Home » EXCLUSIVE: Chhaya Kadam on working with Kiran Rao, Sanjay Leela Bhansali and Alia Bhatt

EXCLUSIVE: Chhaya Kadam on working with Kiran Rao, Sanjay Leela Bhansali and Alia Bhatt

by Sanika Ratnaparkhi


In light of her recent win, we sat down with Chhaya Kadam for an exclusive interview wherein she gave us insights about her journey and the lessons of working with renowned directors like Sanjay Leela Bhansali, Kiran Rao, and others.

Actress Chhaya Kadam is receiving much-needed praise from her fans worldwide for her outstanding performance. Following the Grand Prix victory of her film All We Imagine as Light at the 77th Cannes Film Festival, she became the talk of the town. The actress was also seen in a few other blockbusters, like Laapataa Ladies, Madgaon Express, Gangubai Kathiawadi, Nude, Sairat, etc. Recently, we sat down with her for an exclusive interview where she shed light on her career, her experience working with renowned directors, and her process for the role of Manju Maai, a much-loved character from Laapataa Ladies.

People have appreciated your character, Manju Maai, from Laapataa Ladies. What’s your takeaway from her?

Whenever Manju Maai appeared on screen, she consistently taught something to everyone. I got to learn a lot from her, especially her philosophy of “Khudke sath akela rehena bohot mushkil hota hai.” In today’s world, women are embracing singlehood; some do it out of their choice, while others are made to do it. It is important for women to be self-sufficient and enjoy their own company. People have also appreciated Manju Maai’s dialogue and her philosophy of life. I think this is the power of cinema—to build characters like these and tell their story.

You have mostly played the role of a fierce, courageous, and self-sufficient woman onscreen. Why do you think directors have offered you such roles?
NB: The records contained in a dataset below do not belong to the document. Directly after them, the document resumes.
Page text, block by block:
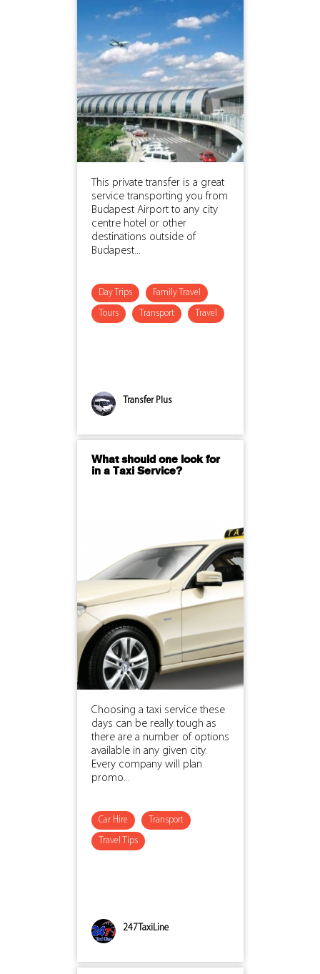
This private transfer is a great
service transporting you from
Budapest Airport to any city
centre hotel or other
destinations outside of
Budapest...
Day Trips Family Travel
Tours Transport Travel
Transfer Plus
What should one look for
in a Taxi Service?
Choosing a taxi service these
days can be really tough as
there are a number of options
available in any given city.
Every company will plan
promo...
Car Hire Transport
Travel Tips
247TaxiLine
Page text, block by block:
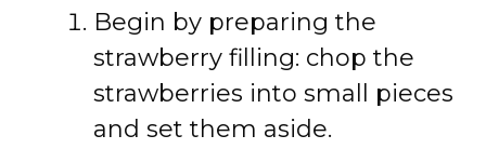
Begin by preparing the
strawberry filling: chop the
strawberries into small pieces
and set them aside.
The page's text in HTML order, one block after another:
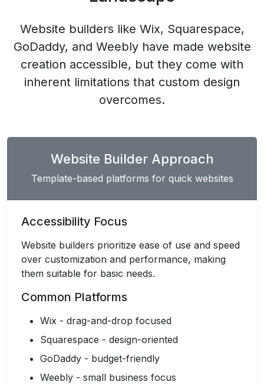
Website builders like Wix, Squarespace,
GoDaddy, and Weebly have made website
creation accessible, but they come with
inherent limitations that custom design
overcomes.
Website Builder Approach
Template-based platforms for quick websites
Accessibility Focus
Website builders prioritize ease of use and speed
over customization and performance, making
them suitable for basic needs.
Common Platforms
Wix - drag-and-drop focused
Squarespace - design-oriented
GoDaddy - budget-friendly
Weebly - small business focus
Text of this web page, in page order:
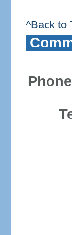
^Back to
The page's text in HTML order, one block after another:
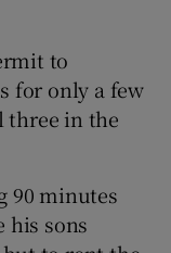
to
for only a few
three in the
90 minutes
his sons
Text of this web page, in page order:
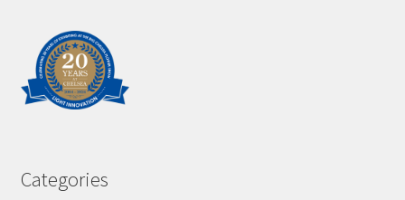
Categories
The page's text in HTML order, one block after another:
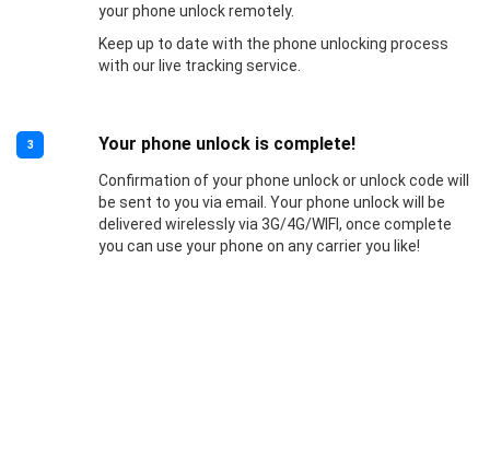
your phone unlock remotely.
Keep up to date with the phone unlocking process
with our live tracking service.
3 Your phone unlock is complete!
Confirmation of your phone unlock or unlock code will
be sent to you via email. Your phone unlock will be
delivered wirelessly via 3G/4G/WIFI, once complete
you can use your phone on any carrier you like!
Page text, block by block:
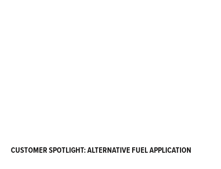
CUSTOMER SPOTLIGHT: ALTERNATIVE FUEL APPLICATION
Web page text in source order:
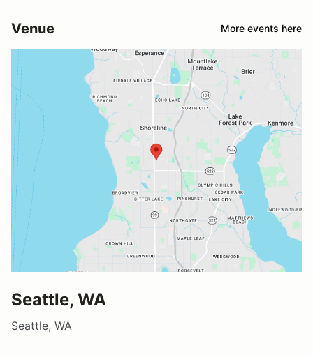
Venue More events here
Seattle, WA
Seattle, WA
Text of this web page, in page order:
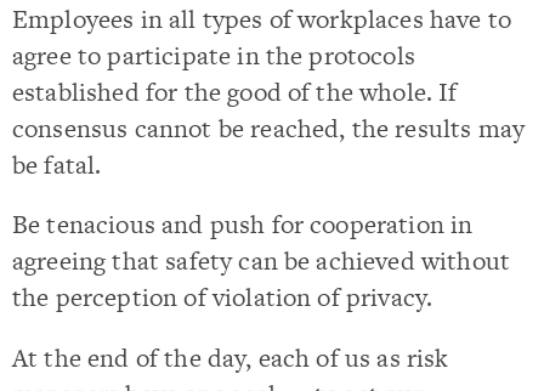
Employees in all types of workplaces have to
agree to participate in the protocols
established for the good of the whole. If
consensus cannot be reached, the results may
be fatal.
Be tenacious and push for cooperation in
agreeing that safety can be achieved without
the perception of violation of privacy.
At the end of the day, each of us as risk
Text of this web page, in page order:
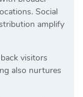
Social
amplify
visitors
also nurtures
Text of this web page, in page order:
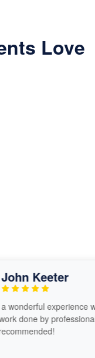
Love
Keeter
experience with
done by professionals!
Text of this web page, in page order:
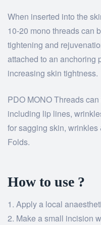
When inserted into the
10-20 mono threads can
tightening and
attached to an anchoring
increasing skin tightness.
PDO MONO Threads
including lip lines,
for sagging skin,
Folds.
How to use ?
Apply a local
Make a small incision
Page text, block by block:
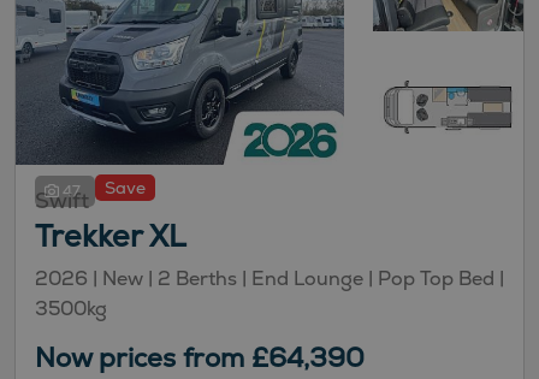
47 Save
Swift
Trekker XL
2026 | New | 2 Berths | End Lounge | Pop Top Bed |
3500kg
Now prices from £64,390

People usually go with their first impressions, and I believe my first impression to be like that. Many of them also say fierceness, strength, and honesty are visible in my eyes. At times, I have to tell people I am not always like the characters I play on screen. 

You have worked with renowned directors like Kiran Rao, Sanjay Leela Bhansali, Nagraj Manjule, Ravi Jadhav, etc. They all have different styles of direction; how was your experience working with them?

It was a wonderful experience, and I let myself completely loose in the process. Bhansali sir made me do the same scene with different emotions. After several takes, he used to tell me what to pick up from each take, and then I used to give the final take likewise. He is someone who lives cinema. Kiran Rao is an extremely down-to-earth and humble person. Above all, she is a good human being. Also, the Hindi industry is very respectful towards Marathi actors, which makes us valued and appreciated. And when it comes to Marathi directors, Nagraj Manjule has helped me grow; he gave me the courage to fight the truth. Meanwhile, Ravi Jadhav is nothing less than a true friend to me.

You have worked with Alia Bhatt on the sets of Gangubai; what was it like to work with her?

Initially we didn’t talk much, but then one fine day we were doing a rough rehearsal on the set when Alia praised me; she said, “Aap kamaal dikh rahe ho screen pe Chhaya ji.” There are very few people who praise you in front of others; Alia is one of them. On the work front, I appreciate her dedication; she gets into the skin of the character. Because of her age and background, it might have been difficult for her to portray Gangu, but she played the character very well. I was mesmerized. She has proven herself time and again and made us understand that nothing like nepotism works in the long run. In order to survive, your talent should speak.

Apart from this, the All We Imagine as Light actress gave us more insights into her famous ghewar scene from the Laapataa Ladies movie, which has been making several rounds on social media. The actress revealed that it was the last day of shooting, and they wanted to wrap up the scene quickly. She added that while performing the scene, she never thought it would touch so many hearts. Lastly, she said the scene had no dialogue, and hence she liked it even more; it gave her more room for acting.